**Dataset entries**
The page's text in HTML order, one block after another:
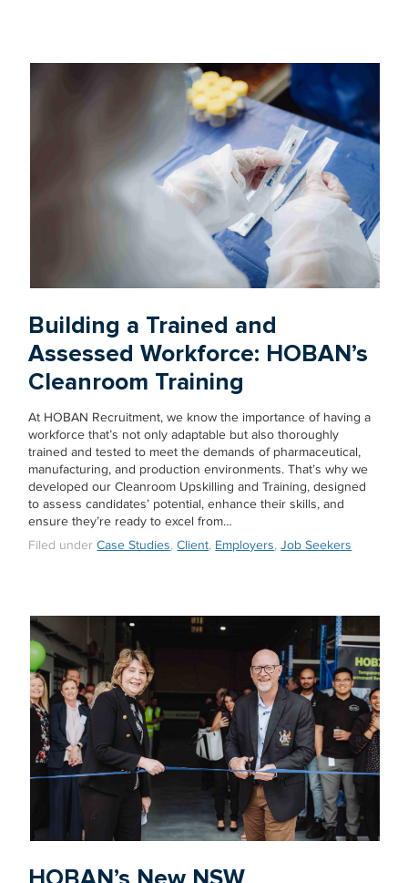
Building a Trained and
Assessed Workforce: HOBAN’s
Cleanroom Training
At HOBAN Recruitment, we know the importance of having a
workforce that’s not only adaptable but also thoroughly
trained and tested to meet the demands of pharmaceutical,
manufacturing, and production environments. That’s why we
developed our Cleanroom Upskilling and Training, designed
to assess candidates’ potential, enhance their skills, and
ensure they’re ready to excel from…
Filed underCase Studies,Client, Employers,Job Seekers
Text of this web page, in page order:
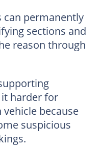
can permanently
sections and
reason through
harder for
because
suspicious
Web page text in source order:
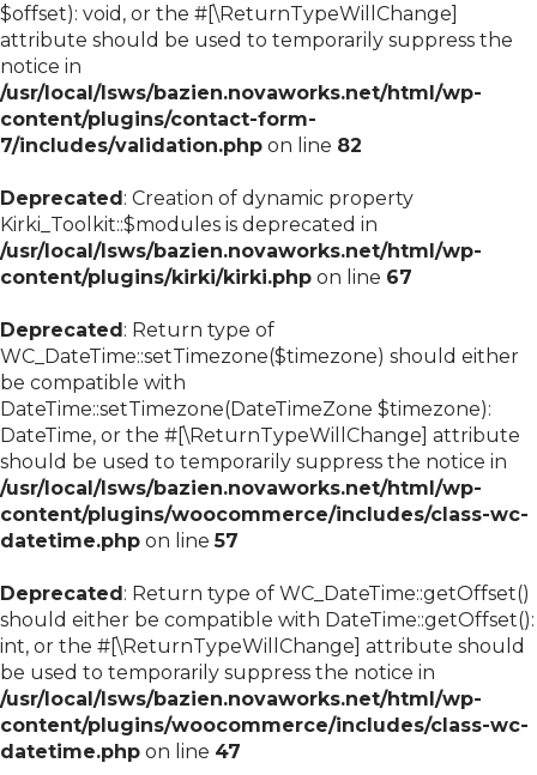
$offset): void, or the #[\ReturnTypeWillChange]
attribute should be used to temporarily suppress the
notice in
/usr/local/lsws/bazien.novaworks.net/html/wp-
content/plugins/contact-form-
7/includes/validation.php on line 82
Deprecated: Creation of dynamic property
Kirki_Toolkit::$modules is deprecated in
/usr/local/lsws/bazien.novaworks.net/html/wp-
content/plugins/kirki/kirki.php on line 67
Deprecated: Return type of
WC_DateTime::setTimezone($timezone) should either
be compatible with
DateTime::setTimezone(DateTimeZone $timezone):
DateTime, or the #[\ReturnTypeWillChange] attribute
should be used to temporarily suppress the notice in
/usr/local/lsws/bazien.novaworks.net/html/wp-
content/plugins/woocommerce/includes/class-wc-
datetime.php on line57
Deprecated: Return type of WC_DateTime::getOffset()
should either be compatible with DateTime::getOffset():
int, or the #[\ReturnTypeWillChange] attribute should
be used to temporarily suppress the notice in
/usr/local/lsws/bazien.novaworks.net/html/wp-
content/plugins/woocommerce/includes/class-wc-
datetime.php on line 47
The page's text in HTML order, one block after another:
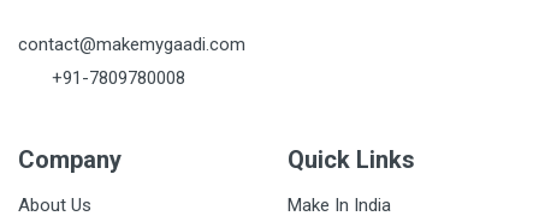
contact@makemygaadi.com
+91-7809780008
Company
About Us
Quick Links
Make In India
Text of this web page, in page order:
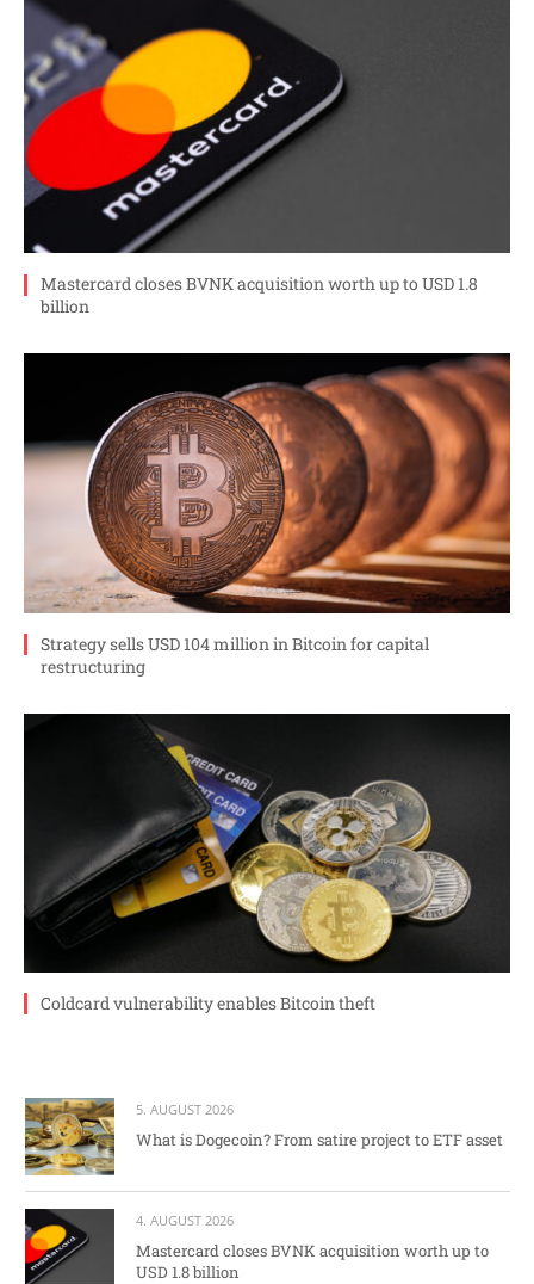
Mastercard closes BVNK acquisition worth up to USD 1.8
billion
Strategy sells USD 104 million in Bitcoin for capital
restructuring
Coldcard vulnerability enables Bitcoin theft
5. AUGUST 2026
What is Dogecoin? From satire project to ETF asset
4. AUGUST 2026
Mastercard closes BVNK acquisition worth up to
USD 1.8 billion

**What the task asks**
Report each line of the entries where the word "temporarily" occurs.

**Solved exercise**
attribute should be used to temporarily suppress the
should be used to temporarily suppress the notice in
be used to temporarily suppress the notice in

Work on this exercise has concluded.